*** Records for this exercise Section Begins ***

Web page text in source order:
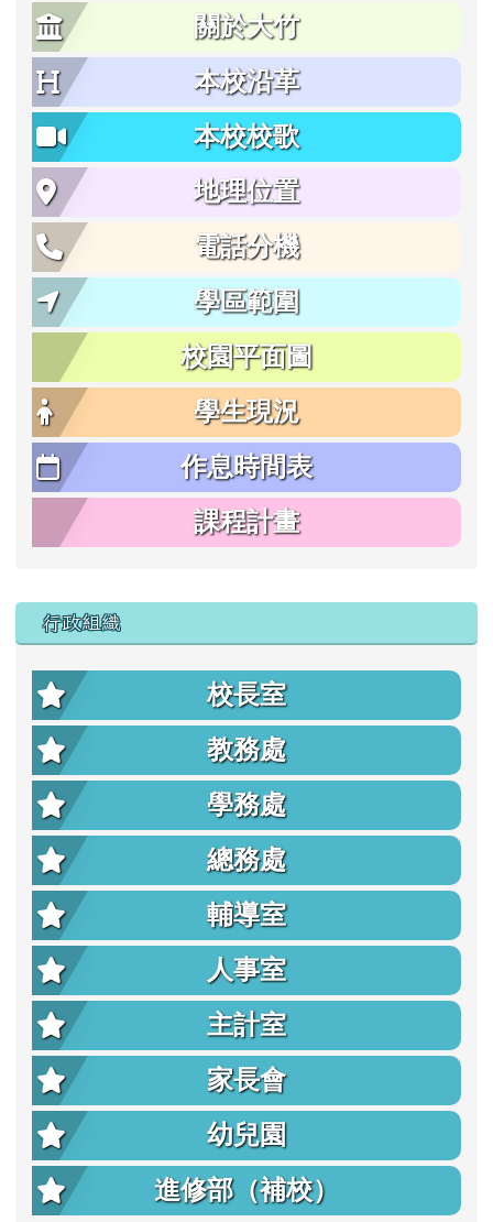
關於大竹
本校沿革
本校校歌
地理位置
電話分機
學區範圍
校園平面圖
學生現況
作息時間表
課程計畫
行政組織
校長室
教務處
學務處
總務處
輔導室
人事室
主計室
家長會
幼兒園
進修部（補校）
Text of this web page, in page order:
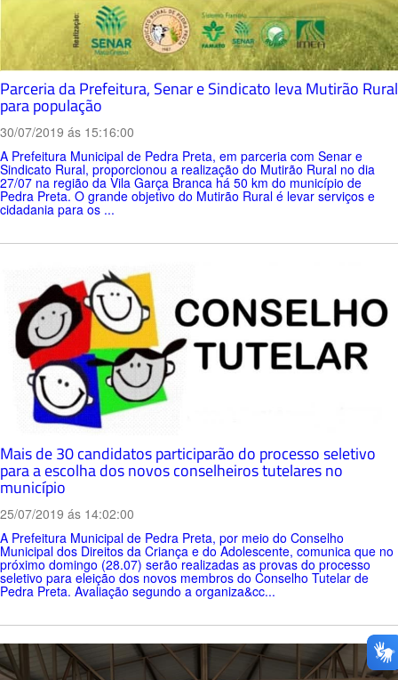
Parceria da Prefeitura, Senar e Sindicato leva Mutirão Rural
para população
30/07/2019 ás 15:16:00
A Prefeitura Municipal de Pedra Preta, em parceria com Senar e
Sindicato Rural, proporcionou a realização do Mutirão Rural no dia
27/07 na região da Vila Garça Branca há 50 km do município de
Pedra Preta. O grande objetivo do Mutirão Rural é levar serviços e
cidadania para os ...
Mais de 30 candidatos participarão do processo seletivo
para a escolha dos novos conselheiros tutelares no
município
25/07/2019 ás 14:02:00
A Prefeitura Municipal de Pedra Preta, por meio do Conselho
Municipal dos Direitos da Criança e do Adolescente, comunica que no
próximo domingo (28.07) serão realizadas as provas do processo
seletivo para eleição dos novos membros do Conselho Tutelar de
Pedra Preta. Avaliação segundo a organiza&cc...
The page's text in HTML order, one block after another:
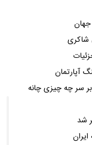
جهان
شاکری
آپارتمان
سر چه چیزی چانه
شد
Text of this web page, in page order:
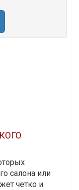
салона или
четко и
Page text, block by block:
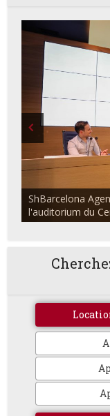
ShBarcelona
l'auditorium du
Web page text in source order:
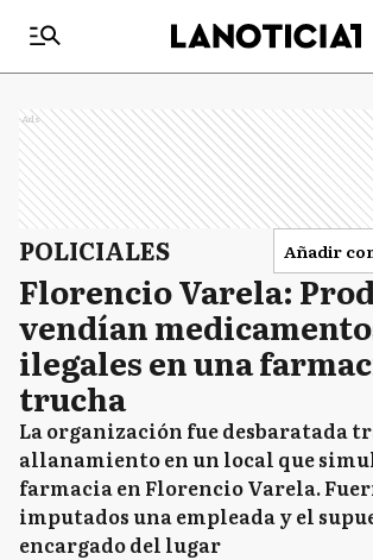
Ads
POLICIALES Añadir
Florencio Varela:
vendían
ilegales en una
trucha
La organización fue desbaratada
allanamiento en un local que
farmacia en Florencio Varela.
imputados una empleada y el
encargado del lugar
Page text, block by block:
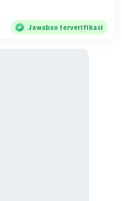
Jawaban terverifikasi
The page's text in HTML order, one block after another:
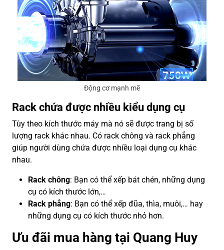
Động cơ mạnh mẽ
Rack chứa được nhiều kiểu dụng cụ
Tùy theo kích thước máy mà nó sẽ được trang bị số
lượng rack khác nhau. Có rack chông và rack phẳng
giúp người dùng chứa được nhiều loại dụng cụ khác
nhau.
Rack chông: Bạn có thể xếp bát chén, những dụng
cụ có kích thước lớn,…
Rack phẳng: Bạn có thể xếp đũa, thìa, muôi,… hay
những dụng cụ có kích thước nhỏ hơn.
Ưu đãi mua hàng tại Quang Huy
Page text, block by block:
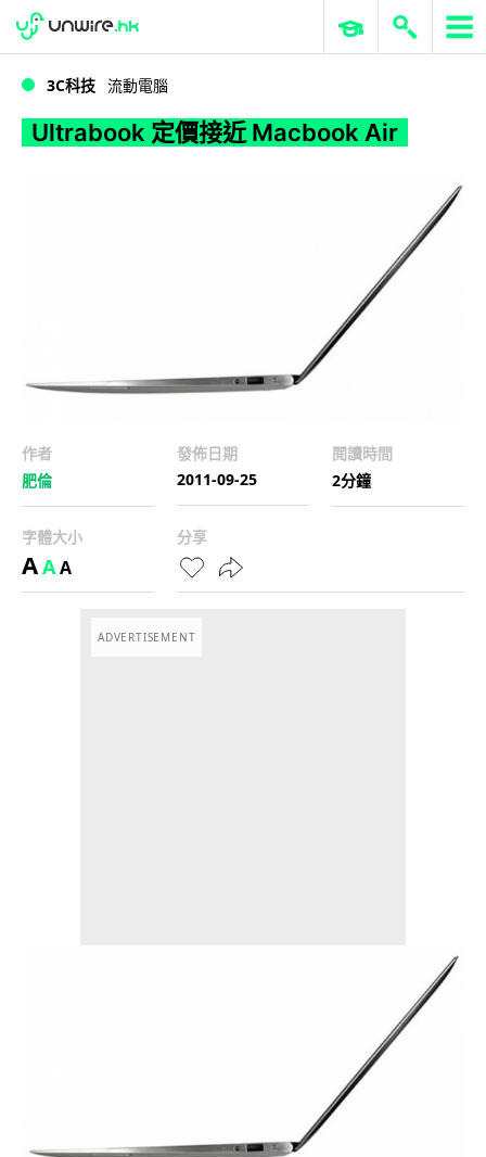
Ultrabook 定價接近 Macbook Air
WWDC 2026 ERP 與商業 AI
3C科技 流動電腦
Ultrabook 定價接近 Macbook Air
作者
肥倫
發佈日期
2011-09-25
閱讀時間
2分鐘
字體大小
AAA
分享
ADVERTISEMENT
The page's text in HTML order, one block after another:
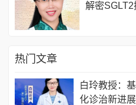
解密
热门文章
白玲教授：
化诊治新进展
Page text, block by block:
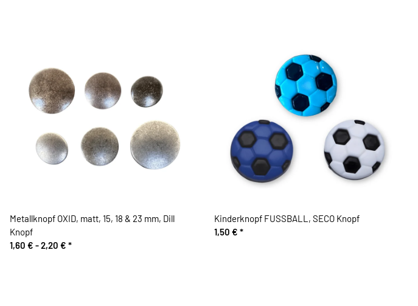
Metallknopf OXID, matt, 15, 18 & 23 mm, Dill
Knopf
1,60 € -2,20 € *
Kinderknopf FUSSBALL, SECO Knopf
1,50 € *
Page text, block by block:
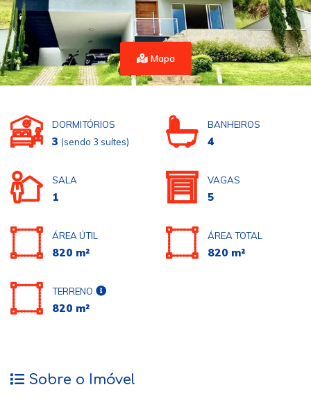
Mapa
DORMITÓRIOS
3 (sendo 3 suítes)
BANHEIROS
4
SALA
1
VAGAS
5
ÁREA ÚTIL
820 m²
ÁREA TOTAL
820 m²
TERRENO
820 m²
Sobre o Imóvel
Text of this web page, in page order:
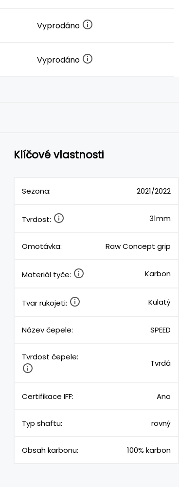
Vyprodáno
Vyprodáno
Klíčové vlastnosti
Sezona: 2021/2022
Tvrdost: 31mm
Omotávka: Raw Concept grip
Materiál tyče: Karbon
Tvar rukojeti: Kulatý
Název čepele: SPEED
Tvrdost čepele:
Tvrdá
Certifikace IFF: Ano
Typ shaftu: rovný
Obsah karbonu: 100% karbon
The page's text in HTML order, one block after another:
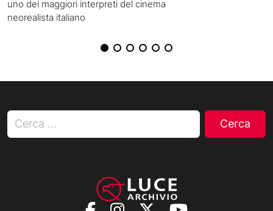
uno dei maggiori interpreti del cinema
neorealista italiano
Ricerca per:
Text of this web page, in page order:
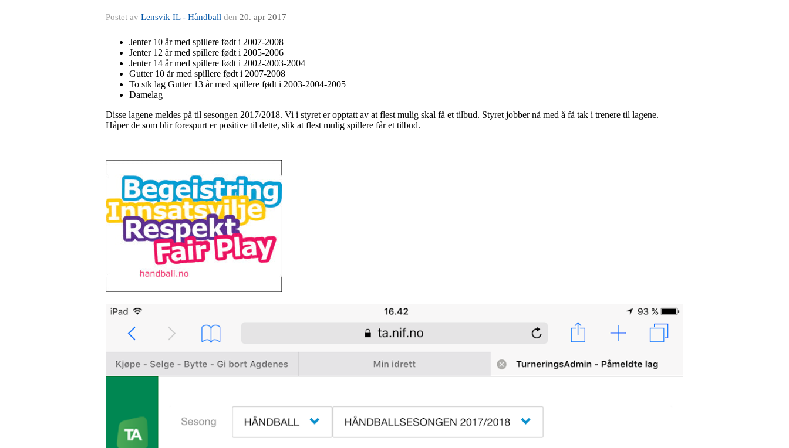
Postet av Lensvik IL - Håndball den 20. apr 2017
Jenter 10 år med spillere født i 2007-2008
Jenter 12 år med spillere født i 2005-2006
Jenter 14 år med spillere født i 2002-2003-2004
Gutter 10 år med spillere født i 2007-2008
To stk lag Gutter 13 år med spillere født i 2003-2004-2005
Damelag
Disse lagene meldes på til sesongen 2017/2018. Vi i styret er opptatt av at flest mulig skal få et tilbud. Styret jobber nå med å få tak i trenere til lagene.
Håper de som blir forespurt er positive til dette, slik at flest mulig spillere får et tilbud.
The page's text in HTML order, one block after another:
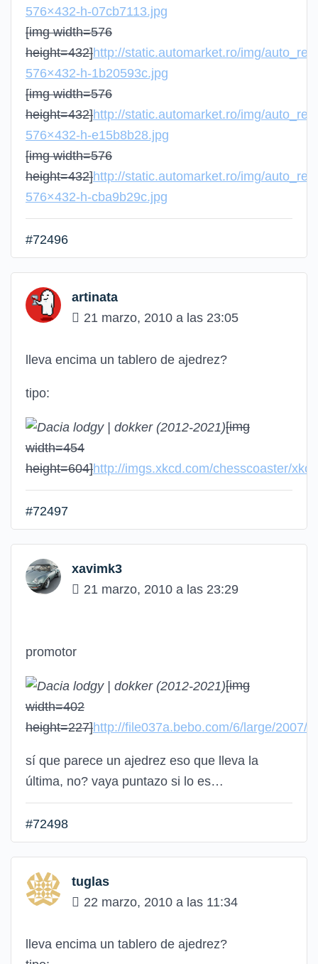
576×432-h-07cb7113.jpg
[img width=576
height=432]http://static.automarket.ro/img/
576×432-h-1b20593c.jpg
[img width=576
height=432]http://static.automarket.ro/img/
576×432-h-e15b8b28.jpg
[img width=576
height=432]http://static.automarket.ro/img/
576×432-h-cba9b29c.jpg
#72496
artinata
21 marzo, 2010 a las 23:05
lleva encima un tablero de ajedrez?
tipo:
[img
width=454
height=604]http://imgs.xkcd.com/chesscoaster/
#72497
xavimk3
21 marzo, 2010 a las 23:29
promotor
[img
width=402
height=227]http://file037a.bebo.com/6/large/2007/
sí que parece un ajedrez eso que lleva la
última, no? vaya puntazo si lo es…
#72498
tuglas
22 marzo, 2010 a las 11:34
lleva encima un tablero de ajedrez?
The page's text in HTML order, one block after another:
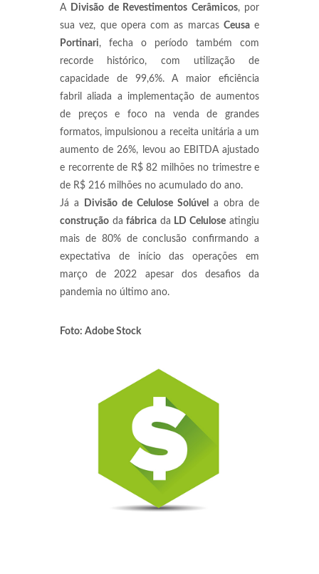
A Divisão de Revestimentos Cerâmicos, por
sua vez, que opera com as marcas Ceusae
Portinari, fecha o período também com
recorde histórico, com utilização de
capacidade de 99,6%. A maior eficiência
fabril aliada a implementação de aumentos
de preços e foco na venda de grandes
formatos, impulsionou a receita unitária a um
aumento de 26%, levou ao EBITDA ajustado
e recorrente de R$ 82 milhões no trimestre e
de R$ 216 milhões no acumulado do ano.
Já a
Divisão de Celulose Solúvel
a obra de
construção da fábricada LD Celulose atingiu
mais de 80% de conclusão confirmando a
expectativa de início das operações em
março de 2022 apesar dos desafios da
pandemia no último ano.
Foto: Adobe Stock
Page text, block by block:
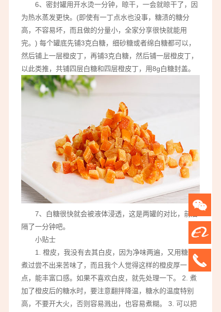
6、密封罐用开水烫一分钟，晾干，一会就晾干了，因
为热水蒸发更快。(即使有一丁点水也没事，糖渍的糖分
高，不容易坏，而且做的分量小，全家分享很快就能用
完。) 每个罐底先铺3克白糖，细砂糖或者绵白糖都可以，
然后铺上一层橙皮丁，再铺3克白糖，然后铺一层橙皮丁，
以此类推，共铺四层白糖和四层橙皮丁，用8g白糖封盖。
7、白糖很快就会被液体浸透，这是两罐的对比，前后
隔了一分钟吧。
小贴士
1. 橙皮，我没有去其白皮，因为净味两遍，又用糖水
煮过尝不出来苦味了，而且我个人觉得这样的橙皮厚一
点，能丰富口感。如果不喜欢白皮，就先处理一下。 2. 煮
加了橙皮后的糖水时，要注意翻拌降温，糖水的温度特别
高，不要开大火，否则容易溅出，也容易煮糊。 3. 可以把
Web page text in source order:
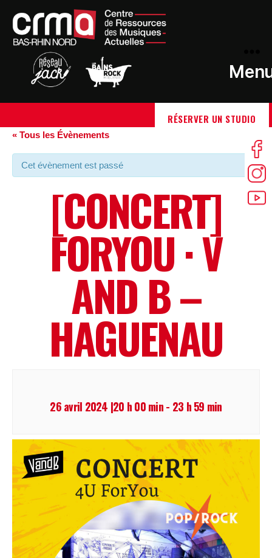
RÉSERVER UN STUDIO
« Tous les Évènements
Cet évènement est passé
[CONCERT]
FORYOU · V
AND B –
HAGUENAU
26 avril 2024 |20 h 00 min- 23 h 59 min
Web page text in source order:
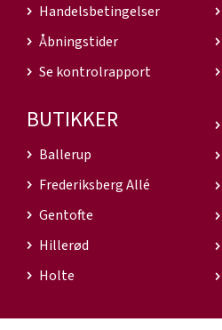
Handelsbetingelser
Åbningstider
Se kontrolrapport
BUTIKKER
Ballerup
Frederiksberg Allé
Gentofte
Hillerød
Holte
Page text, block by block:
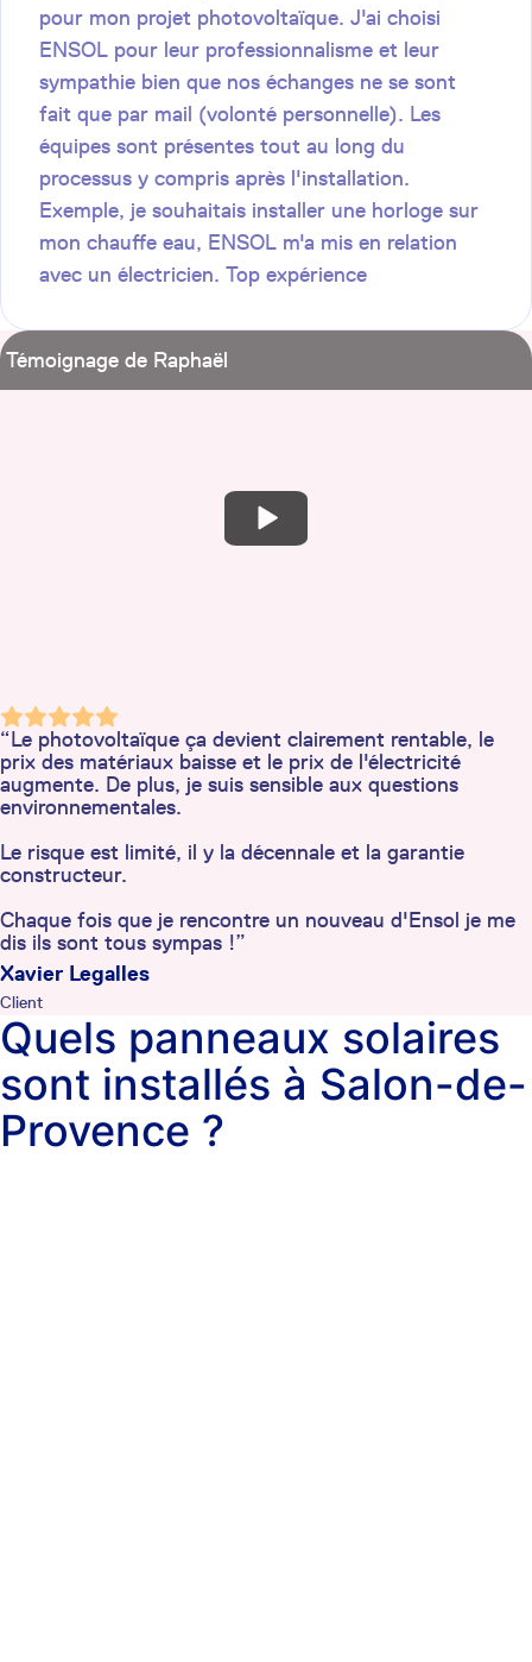
pour mon projet photovoltaïque. J'ai choisi
ENSOL pour leur professionnalisme et leur
sympathie bien que nos échanges ne se sont
fait que par mail (volonté personnelle). Les
équipes sont présentes tout au long du
processus y compris après l'installation.
Exemple, je souhaitais installer une horloge sur
mon chauffe eau, ENSOL m'a mis en relation
avec un électricien. Top expérience
Témoignage de Raphaël
“Le photovoltaïque ça devient clairement rentable, le
prix des matériaux baisse et le prix de l'électricité
augmente. De plus, je suis sensible aux questions
environnementales.
Le risque est limité, il y la décennale et la garantie
constructeur.
Chaque fois que je rencontre un nouveau d'Ensol je me
dis ils sont tous sympas !”
Xavier Legalles
Client
Quels panneaux solaires
sont installés à Salon-de-
Provence ?

*** Records for this exercise Section Ends ***

_Task instructions_.
The task calls for all lines in the entries that hold "Rural".

_Solution for this exercise_.
Parceria da Prefeitura, Senar e Sindicato leva Mutirão Rural
Sindicato Rural, proporcionou a realização do Mutirão Rural no dia
Pedra Preta. O grande objetivo do Mutirão Rural é levar serviços e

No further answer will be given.